= DATA FOR THIS EXERCISE =
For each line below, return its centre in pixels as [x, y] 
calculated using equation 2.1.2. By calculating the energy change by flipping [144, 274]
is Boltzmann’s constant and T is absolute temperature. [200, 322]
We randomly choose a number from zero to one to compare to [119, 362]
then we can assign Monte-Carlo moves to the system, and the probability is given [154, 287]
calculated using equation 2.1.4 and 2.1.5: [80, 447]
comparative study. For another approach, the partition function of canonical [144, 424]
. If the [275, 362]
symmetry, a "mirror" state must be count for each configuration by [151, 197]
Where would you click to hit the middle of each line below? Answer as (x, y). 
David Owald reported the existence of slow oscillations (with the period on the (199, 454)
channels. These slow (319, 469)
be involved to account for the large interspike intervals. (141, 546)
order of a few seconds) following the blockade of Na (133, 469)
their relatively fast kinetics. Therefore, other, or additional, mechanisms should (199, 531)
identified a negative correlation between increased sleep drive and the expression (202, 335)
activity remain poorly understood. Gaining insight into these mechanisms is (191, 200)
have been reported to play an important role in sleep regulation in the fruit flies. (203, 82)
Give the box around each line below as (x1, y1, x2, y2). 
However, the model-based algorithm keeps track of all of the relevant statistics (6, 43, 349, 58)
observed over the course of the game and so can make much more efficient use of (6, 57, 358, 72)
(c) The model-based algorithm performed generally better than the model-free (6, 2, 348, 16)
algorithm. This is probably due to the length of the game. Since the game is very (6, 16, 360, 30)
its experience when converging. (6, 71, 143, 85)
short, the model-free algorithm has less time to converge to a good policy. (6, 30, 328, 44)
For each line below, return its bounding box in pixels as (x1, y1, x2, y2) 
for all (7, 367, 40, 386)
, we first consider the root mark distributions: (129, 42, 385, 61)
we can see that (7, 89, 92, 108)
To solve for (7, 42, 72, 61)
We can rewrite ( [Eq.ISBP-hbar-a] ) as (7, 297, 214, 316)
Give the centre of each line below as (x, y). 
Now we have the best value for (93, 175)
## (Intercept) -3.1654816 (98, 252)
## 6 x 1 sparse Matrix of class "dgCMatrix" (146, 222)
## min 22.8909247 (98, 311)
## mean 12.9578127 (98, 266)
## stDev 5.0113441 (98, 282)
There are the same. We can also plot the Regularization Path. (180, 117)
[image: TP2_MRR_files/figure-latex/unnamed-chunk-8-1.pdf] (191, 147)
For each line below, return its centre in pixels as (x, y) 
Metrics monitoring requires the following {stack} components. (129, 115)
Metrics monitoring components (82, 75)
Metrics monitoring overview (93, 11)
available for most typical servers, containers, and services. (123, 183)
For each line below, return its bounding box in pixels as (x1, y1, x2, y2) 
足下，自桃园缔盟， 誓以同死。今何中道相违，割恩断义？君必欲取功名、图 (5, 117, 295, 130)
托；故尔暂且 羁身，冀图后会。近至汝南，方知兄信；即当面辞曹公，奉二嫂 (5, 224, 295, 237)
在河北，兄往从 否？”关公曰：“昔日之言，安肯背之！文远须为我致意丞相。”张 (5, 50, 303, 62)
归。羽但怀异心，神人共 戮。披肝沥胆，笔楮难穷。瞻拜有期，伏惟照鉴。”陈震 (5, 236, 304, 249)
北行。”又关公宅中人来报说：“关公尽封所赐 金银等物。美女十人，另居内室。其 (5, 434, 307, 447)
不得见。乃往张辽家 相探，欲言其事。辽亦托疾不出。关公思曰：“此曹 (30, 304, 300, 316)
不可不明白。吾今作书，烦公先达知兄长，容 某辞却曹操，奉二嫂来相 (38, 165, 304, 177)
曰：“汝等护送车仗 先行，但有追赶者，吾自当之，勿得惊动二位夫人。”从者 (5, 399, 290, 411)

= TASK ITEM =
Starting with the line that contains "足下，自桃园缔盟， 誓以同死。今何中道相违，割恩断义？君必欲取功名、图 (5, 117, 295, 130)", print every line through the end of the entries above exactly as written, both boundary lines included, and nothing else.

= RESULT OF THE TASK =
足下，自桃园缔盟， 誓以同死。今何中道相违，割恩断义？君必欲取功名、图 (5, 117, 295, 130)
托；故尔暂且 羁身，冀图后会。近至汝南，方知兄信；即当面辞曹公，奉二嫂 (5, 224, 295, 237)
在河北，兄往从 否？”关公曰：“昔日之言，安肯背之！文远须为我致意丞相。”张 (5, 50, 303, 62)
归。羽但怀异心，神人共 戮。披肝沥胆，笔楮难穷。瞻拜有期，伏惟照鉴。”陈震 (5, 236, 304, 249)
北行。”又关公宅中人来报说：“关公尽封所赐 金银等物。美女十人，另居内室。其 (5, 434, 307, 447)
不得见。乃往张辽家 相探，欲言其事。辽亦托疾不出。关公思曰：“此曹 (30, 304, 300, 316)
不可不明白。吾今作书，烦公先达知兄长，容 某辞却曹操，奉二嫂来相 (38, 165, 304, 177)
曰：“汝等护送车仗 先行，但有追赶者，吾自当之，勿得惊动二位夫人。”从者 (5, 399, 290, 411)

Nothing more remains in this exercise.